--- Supplied data ---

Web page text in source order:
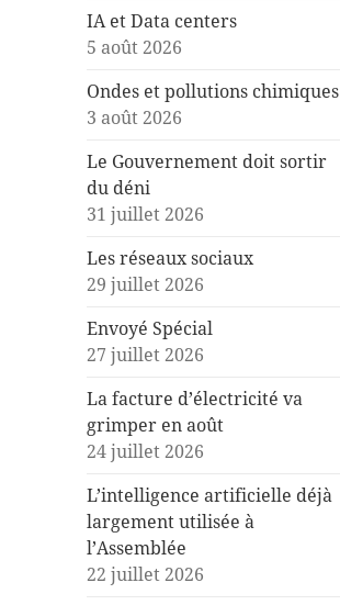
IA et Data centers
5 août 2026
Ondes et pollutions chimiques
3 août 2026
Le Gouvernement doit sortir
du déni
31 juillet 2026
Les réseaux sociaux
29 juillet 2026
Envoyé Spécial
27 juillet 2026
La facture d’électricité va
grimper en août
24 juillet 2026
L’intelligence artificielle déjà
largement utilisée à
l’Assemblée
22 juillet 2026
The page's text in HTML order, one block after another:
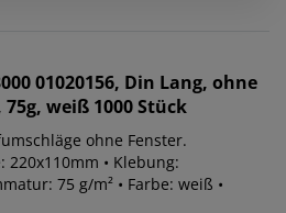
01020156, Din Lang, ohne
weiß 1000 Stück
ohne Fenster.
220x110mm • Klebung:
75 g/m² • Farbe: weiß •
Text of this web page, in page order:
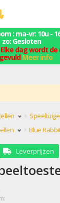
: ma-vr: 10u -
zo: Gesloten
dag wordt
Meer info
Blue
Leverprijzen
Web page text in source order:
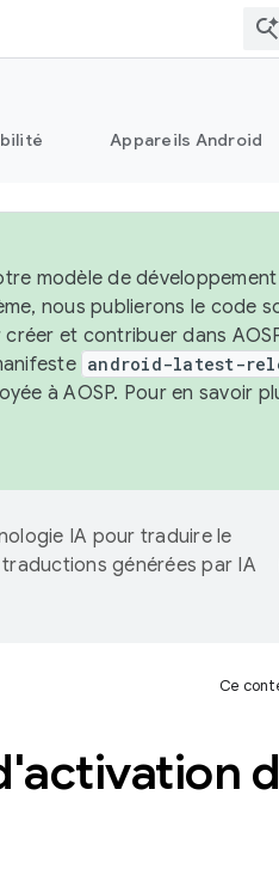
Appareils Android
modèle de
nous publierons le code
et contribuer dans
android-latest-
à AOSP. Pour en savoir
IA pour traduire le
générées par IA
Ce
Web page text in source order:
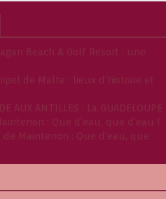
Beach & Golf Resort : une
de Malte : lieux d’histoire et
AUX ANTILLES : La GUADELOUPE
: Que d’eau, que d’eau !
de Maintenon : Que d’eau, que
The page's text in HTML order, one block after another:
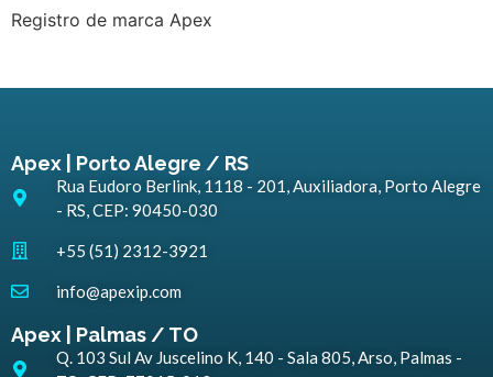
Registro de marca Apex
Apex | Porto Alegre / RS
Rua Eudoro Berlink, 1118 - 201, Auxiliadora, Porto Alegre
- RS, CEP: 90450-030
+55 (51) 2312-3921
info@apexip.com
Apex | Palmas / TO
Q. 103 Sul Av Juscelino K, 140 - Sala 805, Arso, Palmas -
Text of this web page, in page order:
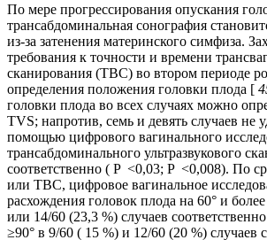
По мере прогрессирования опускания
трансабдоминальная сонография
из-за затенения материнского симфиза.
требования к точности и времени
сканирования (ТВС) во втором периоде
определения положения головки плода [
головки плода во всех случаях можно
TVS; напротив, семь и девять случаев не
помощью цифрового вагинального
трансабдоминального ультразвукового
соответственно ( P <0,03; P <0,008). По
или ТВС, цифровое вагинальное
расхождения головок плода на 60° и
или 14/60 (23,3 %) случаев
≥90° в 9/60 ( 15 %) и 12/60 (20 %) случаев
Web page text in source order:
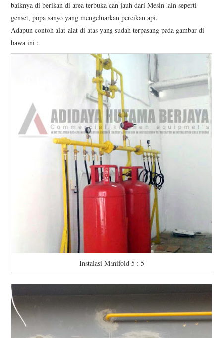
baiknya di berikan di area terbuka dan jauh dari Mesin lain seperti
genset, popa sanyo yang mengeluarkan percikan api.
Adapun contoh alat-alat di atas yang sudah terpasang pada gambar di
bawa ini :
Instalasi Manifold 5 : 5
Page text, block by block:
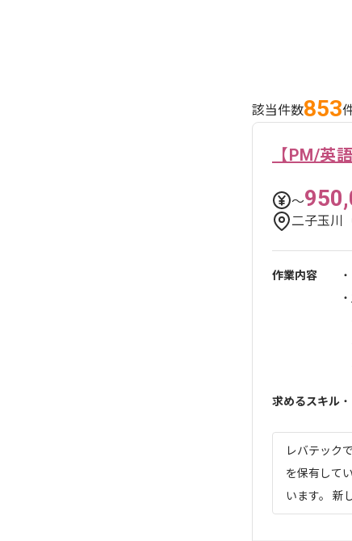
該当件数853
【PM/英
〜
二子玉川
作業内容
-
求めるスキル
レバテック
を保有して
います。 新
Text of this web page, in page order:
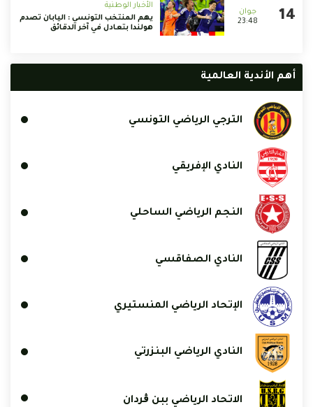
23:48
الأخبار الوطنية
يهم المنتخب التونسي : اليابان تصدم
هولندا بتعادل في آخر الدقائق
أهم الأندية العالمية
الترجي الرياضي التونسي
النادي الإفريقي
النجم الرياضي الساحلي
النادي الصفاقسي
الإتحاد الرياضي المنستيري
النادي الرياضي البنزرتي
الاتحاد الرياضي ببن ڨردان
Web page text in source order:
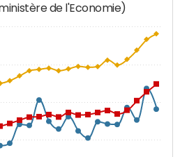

---

### Work item
Each entry above should be printed exactly, and any picture in it left out.

### Finished task
Web page text in source order:
IA et Data centers
5 août 2026
Ondes et pollutions chimiques
3 août 2026
Le Gouvernement doit sortir
du déni
31 juillet 2026
Les réseaux sociaux
29 juillet 2026
Envoyé Spécial
27 juillet 2026
La facture d’électricité va
grimper en août
24 juillet 2026
L’intelligence artificielle déjà
largement utilisée à
l’Assemblée
22 juillet 2026
The page's text in HTML order, one block after another:
01020156, Din Lang, ohne
weiß 1000 Stück
ohne Fenster.
220x110mm • Klebung:
75 g/m² • Farbe: weiß •
Text of this web page, in page order:
: ma-vr: 10u -
zo: Gesloten
dag wordt
Meer info
Blue
Leverprijzen
Web page text in source order:
Appareils Android
modèle de
nous publierons le code
et contribuer dans
android-latest-
à AOSP. Pour en savoir
IA pour traduire le
générées par IA
Ce
Web page text in source order:
Beach & Golf Resort : une
de Malte : lieux d’histoire et
AUX ANTILLES : La GUADELOUPE
: Que d’eau, que d’eau !
de Maintenon : Que d’eau, que
The page's text in HTML order, one block after another:
Registro de marca Apex
Apex | Porto Alegre / RS
Rua Eudoro Berlink, 1118 - 201, Auxiliadora, Porto Alegre
- RS, CEP: 90450-030
+55 (51) 2312-3921
info@apexip.com
Apex | Palmas / TO
Q. 103 Sul Av Juscelino K, 140 - Sala 805, Arso, Palmas -
Text of this web page, in page order:
По мере прогрессирования опускания
трансабдоминальная сонография
из-за затенения материнского симфиза.
требования к точности и времени
сканирования (ТВС) во втором периоде
определения положения головки плода [
головки плода во всех случаях можно
TVS; напротив, семь и девять случаев не
помощью цифрового вагинального
трансабдоминального ультразвукового
соответственно ( P <0,03; P <0,008). По
или ТВС, цифровое вагинальное
расхождения головок плода на 60° и
или 14/60 (23,3 %) случаев
≥90° в 9/60 ( 15 %) и 12/60 (20 %) случаев
Web page text in source order:
baiknya di berikan di area terbuka dan jauh dari Mesin lain seperti
genset, popa sanyo yang mengeluarkan percikan api.
Adapun contoh alat-alat di atas yang sudah terpasang pada gambar di
bawa ini :
Instalasi Manifold 5 : 5
Page text, block by block:
該当件数853
【PM/英
〜
二子玉川
作業内容
-
求めるスキル
レバテック
を保有して
います。 新
Text of this web page, in page order:
23:48
الأخبار الوطنية
يهم المنتخب التونسي : اليابان تصدم
هولندا بتعادل في آخر الدقائق
أهم الأندية العالمية
الترجي الرياضي التونسي
النادي الإفريقي
النجم الرياضي الساحلي
النادي الصفاقسي
الإتحاد الرياضي المنستيري
النادي الرياضي البنزرتي
الاتحاد الرياضي ببن ڨردان
Web page text in source order:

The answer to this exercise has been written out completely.